Valéry, tenter de vivre

Paul Valéry est bien autre chose que ce que la postérité a fait de lui. Derrière l’académicien aux éternelles moustaches se cache un penseur qui, toute sa vie, de silences en éclats, s’est débattu avec son désir de littérature. Derrière le disciple de Mallarmé, le poète glorieux et le contempteur du roman, voici un prosateur à la langue superbe, énergique et multiforme. Derrière l’écrivain mondain, c’est un homme désargenté, contraint, pour « faire bouillir la marmite », de servir un vieillard des décennies durant ou de monnayer ses propres manuscrits. Derrière le pur esprit, on découvre l’ami exigeant de Gide et de Louÿs, mais aussi un amant fragile et brûlant dans sa liaison tourmentée avec Catherine Pozzi ou ses passions pour Renée Vautier et Jeanne Loviton.

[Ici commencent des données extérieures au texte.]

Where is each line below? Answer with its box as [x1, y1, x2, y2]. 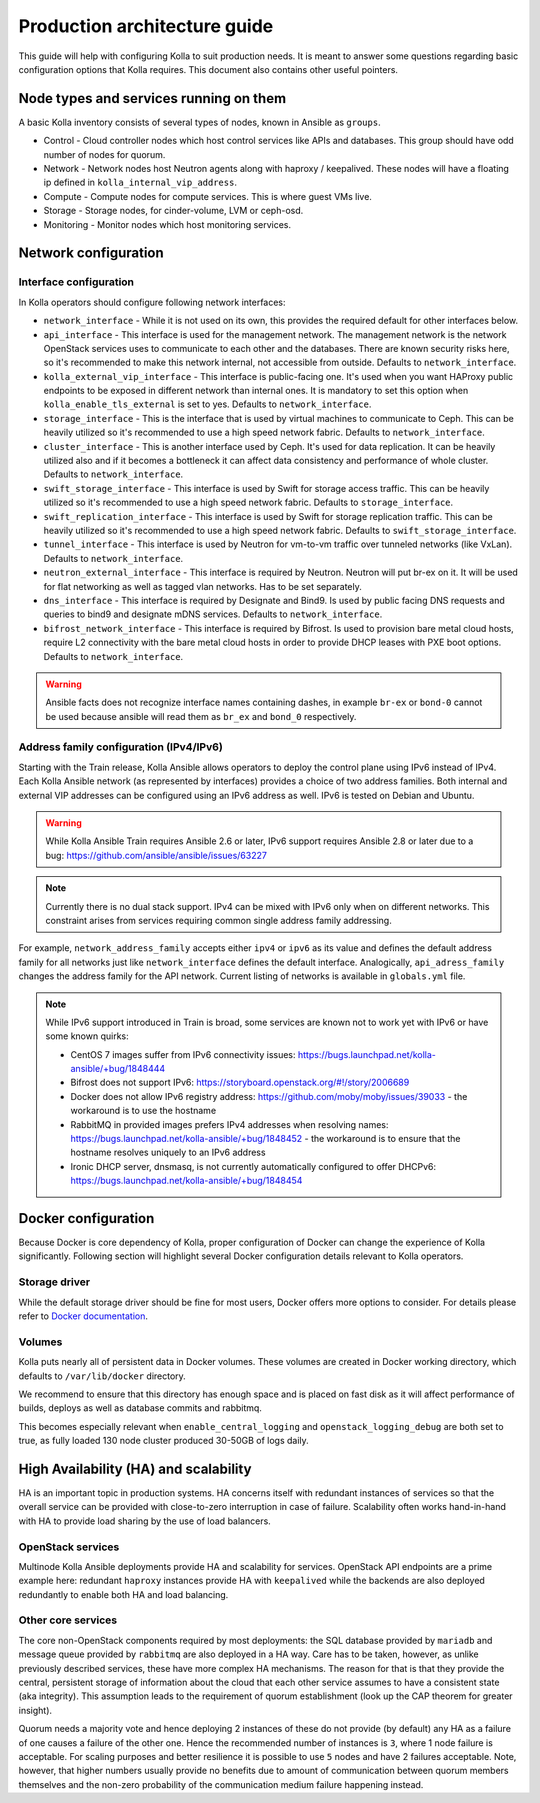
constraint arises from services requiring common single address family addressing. [45, 914, 392, 926]
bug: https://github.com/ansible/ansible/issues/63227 [45, 849, 267, 861]
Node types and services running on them [18, 90, 287, 107]
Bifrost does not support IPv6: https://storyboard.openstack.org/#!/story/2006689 [70, 1076, 410, 1089]
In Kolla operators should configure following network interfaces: [18, 296, 286, 308]
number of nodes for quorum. [43, 148, 166, 160]
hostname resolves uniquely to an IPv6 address [70, 1146, 266, 1159]
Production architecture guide [18, 15, 274, 37]
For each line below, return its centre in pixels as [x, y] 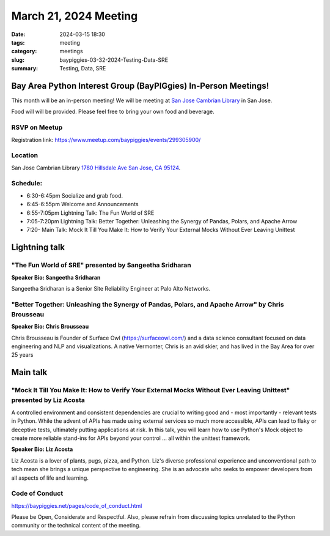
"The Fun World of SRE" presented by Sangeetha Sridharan [101, 265]
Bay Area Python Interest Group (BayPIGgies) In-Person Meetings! [140, 86]
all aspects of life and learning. [50, 478]
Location [25, 155]
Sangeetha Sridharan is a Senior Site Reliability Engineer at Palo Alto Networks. [111, 288]
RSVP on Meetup [37, 127]
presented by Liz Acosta [48, 400]
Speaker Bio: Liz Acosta [42, 449]
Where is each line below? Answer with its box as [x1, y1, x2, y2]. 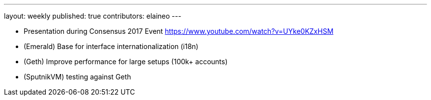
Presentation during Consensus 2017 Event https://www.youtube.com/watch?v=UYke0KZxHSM [24, 27, 334, 35]
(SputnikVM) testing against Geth [24, 73, 131, 81]
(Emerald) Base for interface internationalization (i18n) [24, 42, 199, 50]
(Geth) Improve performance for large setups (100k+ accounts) [24, 57, 228, 66]
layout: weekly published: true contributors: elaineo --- [4, 12, 182, 20]
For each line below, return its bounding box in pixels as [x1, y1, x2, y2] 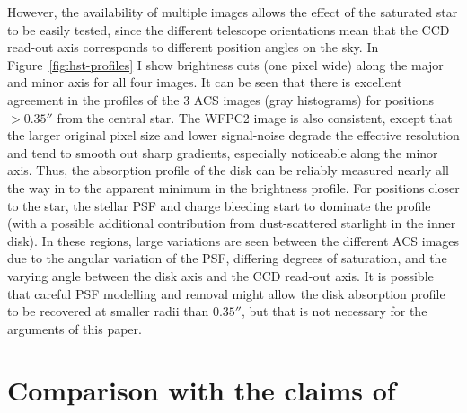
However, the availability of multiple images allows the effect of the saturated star [7, 3, 458, 21]
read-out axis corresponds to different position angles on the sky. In [7, 38, 379, 57]
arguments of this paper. [7, 319, 142, 338]
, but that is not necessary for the [241, 302, 427, 321]
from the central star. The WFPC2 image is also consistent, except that [57, 108, 453, 127]
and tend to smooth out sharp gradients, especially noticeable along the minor [7, 143, 438, 162]
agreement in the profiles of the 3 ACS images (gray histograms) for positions [7, 90, 435, 109]
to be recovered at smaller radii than [7, 302, 209, 321]
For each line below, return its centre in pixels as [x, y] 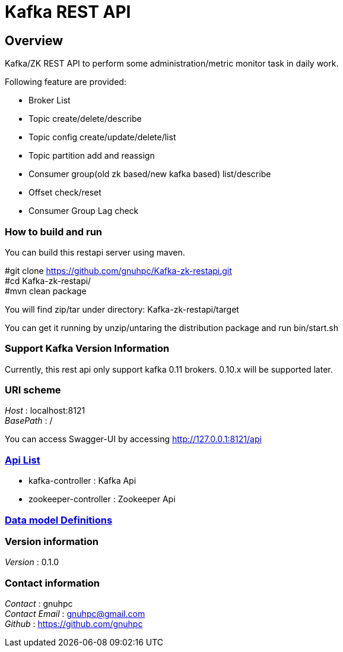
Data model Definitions [59, 520]
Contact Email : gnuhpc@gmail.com [75, 614]
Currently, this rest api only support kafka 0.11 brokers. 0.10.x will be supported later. [169, 369]
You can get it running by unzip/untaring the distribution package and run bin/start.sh [172, 327]
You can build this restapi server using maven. [95, 252]
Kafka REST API [68, 12]
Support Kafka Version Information [87, 349]
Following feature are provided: [66, 82]
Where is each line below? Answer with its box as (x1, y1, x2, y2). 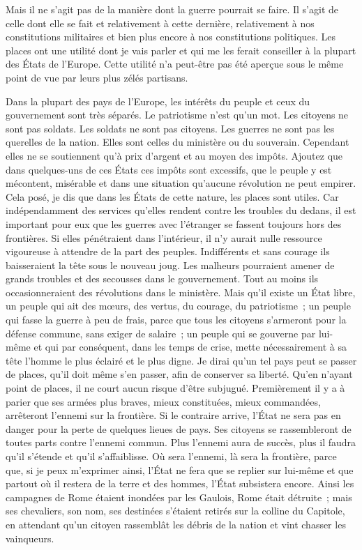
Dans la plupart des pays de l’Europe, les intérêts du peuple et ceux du (6, 93, 310, 108)
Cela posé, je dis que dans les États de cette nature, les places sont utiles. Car (6, 189, 339, 204)
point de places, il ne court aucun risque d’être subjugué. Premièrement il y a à (6, 381, 345, 395)
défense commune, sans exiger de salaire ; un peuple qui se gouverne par (6, 326, 316, 340)
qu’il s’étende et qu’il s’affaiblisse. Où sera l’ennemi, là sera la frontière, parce (6, 449, 337, 463)
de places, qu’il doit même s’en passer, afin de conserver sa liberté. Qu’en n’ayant (6, 367, 353, 381)
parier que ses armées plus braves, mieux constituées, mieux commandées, (6, 394, 321, 408)
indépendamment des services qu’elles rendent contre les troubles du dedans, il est (6, 203, 356, 217)
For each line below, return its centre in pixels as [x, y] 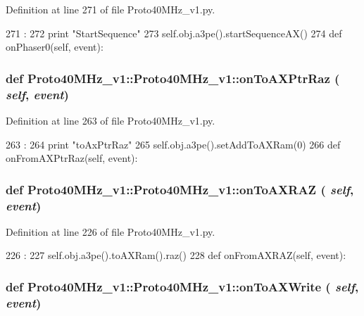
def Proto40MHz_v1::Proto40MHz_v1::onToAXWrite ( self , [182, 286]
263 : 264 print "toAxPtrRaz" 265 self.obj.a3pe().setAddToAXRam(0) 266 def [173, 144]
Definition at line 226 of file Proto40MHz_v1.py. [111, 231]
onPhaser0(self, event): [55, 47]
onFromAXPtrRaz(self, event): [72, 158]
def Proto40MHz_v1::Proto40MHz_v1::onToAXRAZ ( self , [180, 189]
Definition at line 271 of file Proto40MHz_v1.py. [111, 9]
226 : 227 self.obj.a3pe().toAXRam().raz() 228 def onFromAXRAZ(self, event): [176, 255]
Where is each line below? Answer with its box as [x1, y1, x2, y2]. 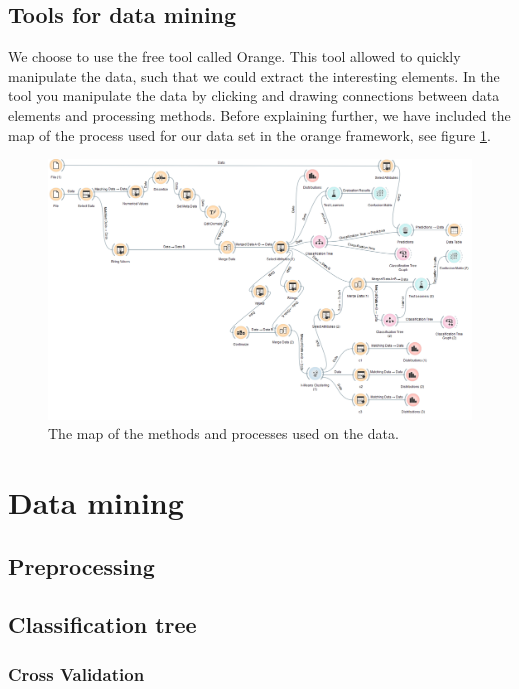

Les funérailles nationales du 25 juillet 1945 furent celles d’un homme au destin tragique, pour qui « tenter de vivre » ne fut pas que la moitié d’un vers. Impénitent lecteur de Valéry, nourri d’archives et de correspondances inédites, Benoît Peeters nous livre le portrait empathique d’une des plus fascinantes figures d’écrivain qui ait jamais existé, et renouvelle avec brio la lecture de son œuvre.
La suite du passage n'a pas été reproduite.